This notebook is a quick introduction on using geobed to find optimal designs for non-linear models. We will use the example of a seismic source location in a 2D homogeneous medium. Here the main concepts of the package are introduced, and the reader is referred to the documentation for more details.

1. Getting Started#

import torch
import torch.distributions as dist

from tqdm.autonotebook import tqdm

import matplotlib.pyplot as plt
import matplotlib.style as style
style.use('https://raw.githubusercontent.com/dominik-strutz/dotfiles/main/mystyle_background.mplstyle')

/tmp/ipykernel_138441/3756262623.py:4: TqdmExperimentalWarning: Using `tqdm.autonotebook.tqdm` in notebook mode. Use `tqdm.tqdm` instead to force console mode (e.g. in jupyter console)
  from tqdm.autonotebook import tqdm

from geobed import BED_base_explicit

Note

The ‘geobed’ package uses the pytorch library for its support for probability distributions and automatic differentiation. If readers are familiar with numpy, pytorch is very similar, and the documentation is very good. The main difference is that pytorch is designed to work with GPUs, and so the default data type is torch.float32 rather than numpy.float64. This means that the default precision is lower than numpy, but it is easy to change the data type to torch.float64 if required.
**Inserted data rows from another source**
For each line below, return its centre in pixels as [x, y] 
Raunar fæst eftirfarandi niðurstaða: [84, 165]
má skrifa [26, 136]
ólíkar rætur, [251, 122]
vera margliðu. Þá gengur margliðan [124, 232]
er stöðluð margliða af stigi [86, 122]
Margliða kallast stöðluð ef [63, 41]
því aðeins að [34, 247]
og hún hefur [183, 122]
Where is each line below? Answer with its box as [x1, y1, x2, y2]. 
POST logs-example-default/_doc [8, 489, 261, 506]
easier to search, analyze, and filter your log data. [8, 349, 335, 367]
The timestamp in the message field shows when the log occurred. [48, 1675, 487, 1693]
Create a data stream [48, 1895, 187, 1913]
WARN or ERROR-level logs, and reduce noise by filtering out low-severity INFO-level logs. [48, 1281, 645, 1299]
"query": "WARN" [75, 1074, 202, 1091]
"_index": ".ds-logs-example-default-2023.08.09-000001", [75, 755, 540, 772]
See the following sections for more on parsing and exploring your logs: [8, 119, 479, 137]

The ingredients for the design problem are:

a probability distribution function (pdf) describing the prior information on the model parameters (the source location in our case)
a forward model that maps the model parameters to the data (the travel times in our case)
a data likelihood function that returns the probability of observing the data given the model parameters

We will now go through each of these ingredients in turn.
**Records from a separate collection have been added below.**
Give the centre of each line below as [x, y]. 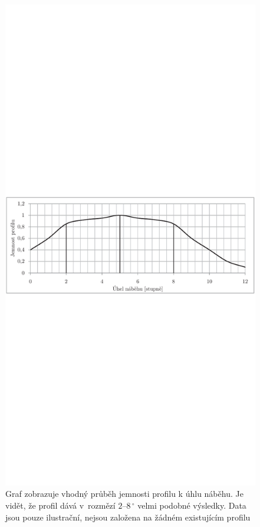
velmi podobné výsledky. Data [192, 505]
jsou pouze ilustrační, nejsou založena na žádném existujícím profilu [128, 517]
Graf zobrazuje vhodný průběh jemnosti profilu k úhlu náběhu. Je [124, 494]
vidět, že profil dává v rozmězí [60, 505]
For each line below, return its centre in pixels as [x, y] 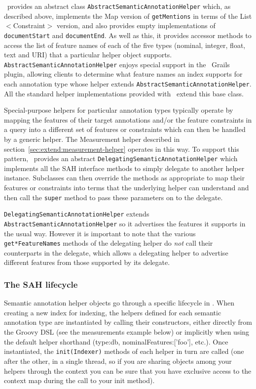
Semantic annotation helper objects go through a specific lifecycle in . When [119, 303]
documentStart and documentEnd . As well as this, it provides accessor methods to [128, 35]
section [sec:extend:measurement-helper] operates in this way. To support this [122, 149]
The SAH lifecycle [41, 284]
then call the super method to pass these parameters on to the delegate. [113, 197]
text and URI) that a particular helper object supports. [88, 55]
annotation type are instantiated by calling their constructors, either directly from [128, 322]
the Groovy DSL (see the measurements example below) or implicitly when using [127, 332]
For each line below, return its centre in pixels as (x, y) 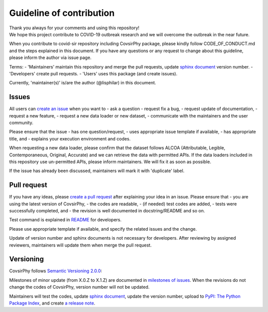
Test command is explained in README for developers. (65, 220)
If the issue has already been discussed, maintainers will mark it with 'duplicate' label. (97, 171)
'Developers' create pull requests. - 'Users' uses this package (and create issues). (93, 73)
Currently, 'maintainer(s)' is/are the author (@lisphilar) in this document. (83, 83)
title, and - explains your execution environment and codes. (70, 138)
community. (21, 123)
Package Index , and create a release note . (52, 303)
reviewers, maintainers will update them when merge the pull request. (80, 245)
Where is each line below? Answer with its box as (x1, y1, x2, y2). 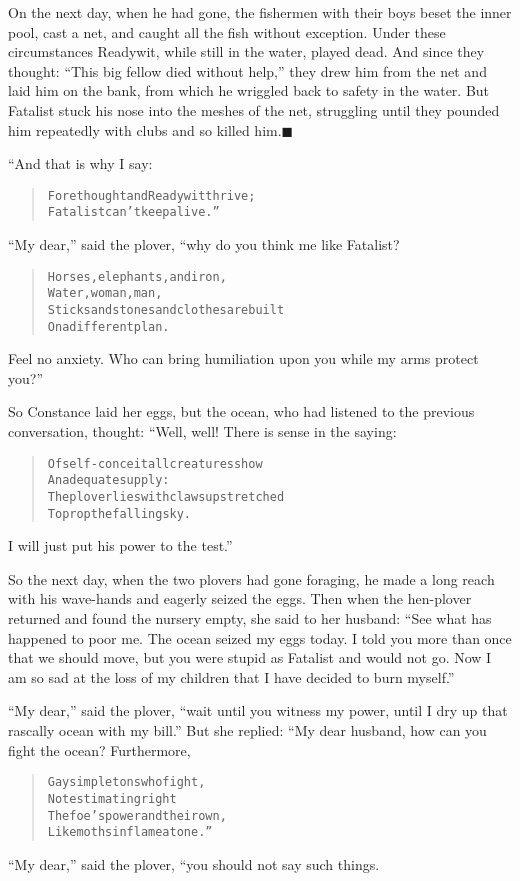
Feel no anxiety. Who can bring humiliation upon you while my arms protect (8, 348, 479, 369)
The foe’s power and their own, (47, 808, 227, 823)
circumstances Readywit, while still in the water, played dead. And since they (8, 41, 485, 62)
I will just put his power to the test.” (8, 535, 233, 556)
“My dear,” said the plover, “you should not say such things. (8, 853, 380, 874)
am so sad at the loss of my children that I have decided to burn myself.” (8, 666, 455, 687)
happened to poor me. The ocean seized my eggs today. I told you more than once (8, 627, 512, 648)
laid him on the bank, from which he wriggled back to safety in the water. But (8, 80, 490, 101)
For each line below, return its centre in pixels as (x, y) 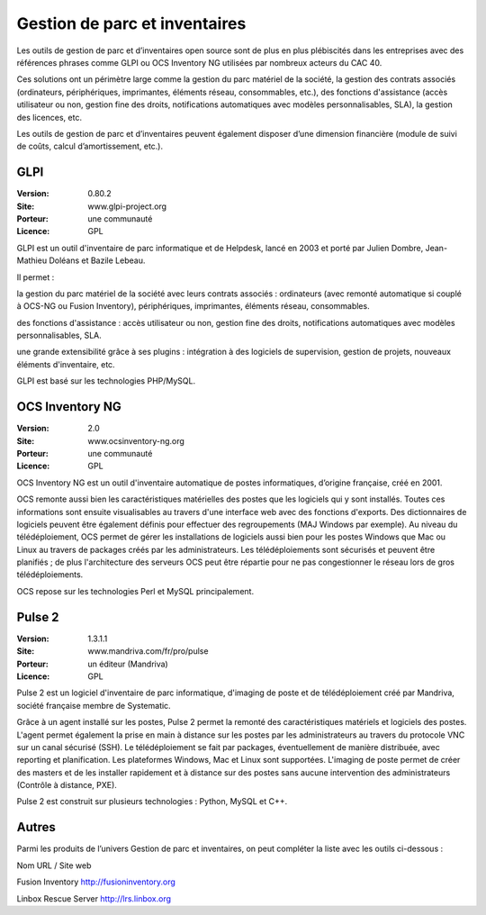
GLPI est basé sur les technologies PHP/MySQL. (106, 381)
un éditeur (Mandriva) (128, 664)
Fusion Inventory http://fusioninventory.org (96, 882)
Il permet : (36, 277)
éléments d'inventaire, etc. (66, 364)
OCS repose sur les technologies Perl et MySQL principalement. (135, 591)
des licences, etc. (49, 117)
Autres (36, 827)

1.1. The model parameters#

The model parameters are the parameters that we want to estimate. In our case, we want to estimate the location of a seismic source. We will assume that the source location is described by a 2D vector \(\mathbf{m} = (x, y)\), where \(x\) and \(y\) are the coordinates of the source location. We will now assume that the prior information on the source location is described by a multivariate Gaussian distribution with mean \(\mathbf{\mu}_m\) and covariance matrix \(\mathbf{C}_m\). The covariance matrix defined by its angle, ratio and scaling.
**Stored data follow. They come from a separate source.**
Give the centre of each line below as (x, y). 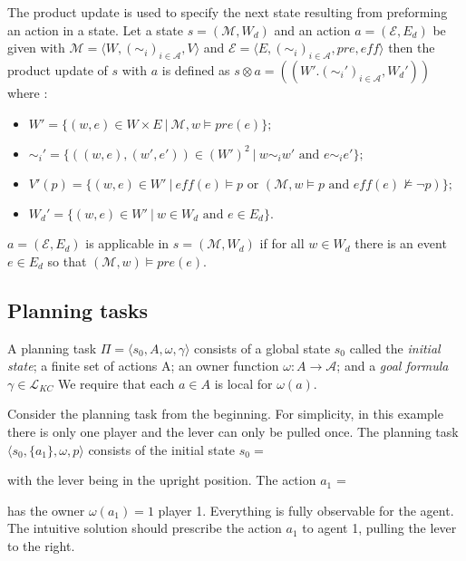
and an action (312, 29)
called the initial (395, 348)
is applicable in (127, 243)
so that (67, 261)
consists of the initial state (162, 449)
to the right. (41, 545)
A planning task (52, 348)
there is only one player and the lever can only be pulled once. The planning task (233, 431)
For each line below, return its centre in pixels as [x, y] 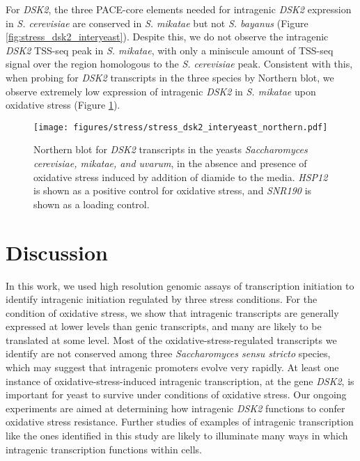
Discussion [57, 252]
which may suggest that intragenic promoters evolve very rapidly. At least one [172, 367]
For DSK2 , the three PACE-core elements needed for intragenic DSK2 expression [179, 9]
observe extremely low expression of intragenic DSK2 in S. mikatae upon [161, 91]
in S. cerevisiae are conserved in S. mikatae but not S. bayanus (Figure [157, 23]
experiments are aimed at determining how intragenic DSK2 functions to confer [175, 408]
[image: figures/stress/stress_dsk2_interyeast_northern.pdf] [181, 127]
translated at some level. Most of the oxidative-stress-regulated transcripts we [171, 339]
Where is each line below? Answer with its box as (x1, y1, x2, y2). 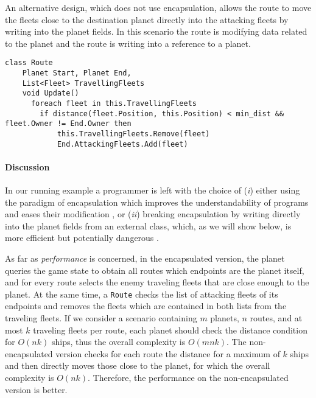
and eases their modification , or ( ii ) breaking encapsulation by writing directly (5, 208, 301, 220)
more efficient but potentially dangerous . (5, 231, 159, 244)
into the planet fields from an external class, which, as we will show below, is (5, 219, 292, 232)
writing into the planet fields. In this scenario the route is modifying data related (5, 25, 307, 38)
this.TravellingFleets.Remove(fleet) (57, 129, 210, 138)
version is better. (5, 383, 68, 396)
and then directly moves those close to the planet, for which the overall (5, 359, 270, 372)
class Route (5, 58, 53, 68)
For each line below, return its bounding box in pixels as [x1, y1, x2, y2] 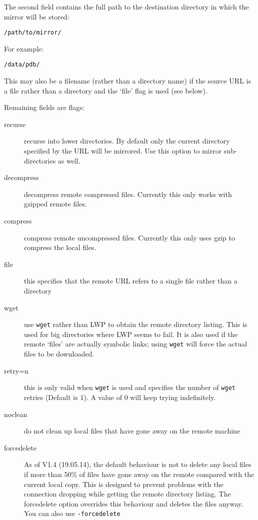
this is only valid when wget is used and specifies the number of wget [24, 382, 235, 392]
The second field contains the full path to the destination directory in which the [4, 1, 249, 11]
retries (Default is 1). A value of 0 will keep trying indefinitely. [24, 391, 216, 402]
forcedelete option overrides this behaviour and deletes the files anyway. [24, 498, 243, 508]
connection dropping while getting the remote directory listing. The [24, 488, 231, 499]
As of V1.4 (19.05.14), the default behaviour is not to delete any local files [24, 459, 251, 469]
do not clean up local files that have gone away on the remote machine [24, 425, 240, 436]
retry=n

from helpers import construct_covmat

prior_mean = torch.tensor([0.0, -3e3])
prior_cov = construct_covmat(60, 3, 0.3e3)

m_prior_dist = dist.MultivariateNormal(
    prior_mean, prior_cov
)

The variable m_prior_dist is a MultivariateNormal object that describes the prior information on the model parameters.

m_prior_dist

MultivariateNormal(loc: torch.Size([2]), covariance_matrix: torch.Size([2, 2]))

In general, the prior information can be described by any probability distribution function (pdf) that is implemented in PyTorch. The pdf must be a subclass of Distribution. Be carfull to define the event shape of the pdf correctly. In our case, the event shape is 2, since we have two model parameters. If we had a independent Gaussian prior on each model parameter we could also use the :mod:’torch.distributions.Independent’ class to define the prior information by using the Normal class as follows:

m_prior_dist = torch.distributions.Independent(
    torch.distributions.Normal(loc=torch.tensor([0., 0.]), scale=torch.tensor([1., 1.])),
    reinterpreted_batch_ndims=1)

We can now sample from and evaluate the prior distribution to see what the prior information looks like.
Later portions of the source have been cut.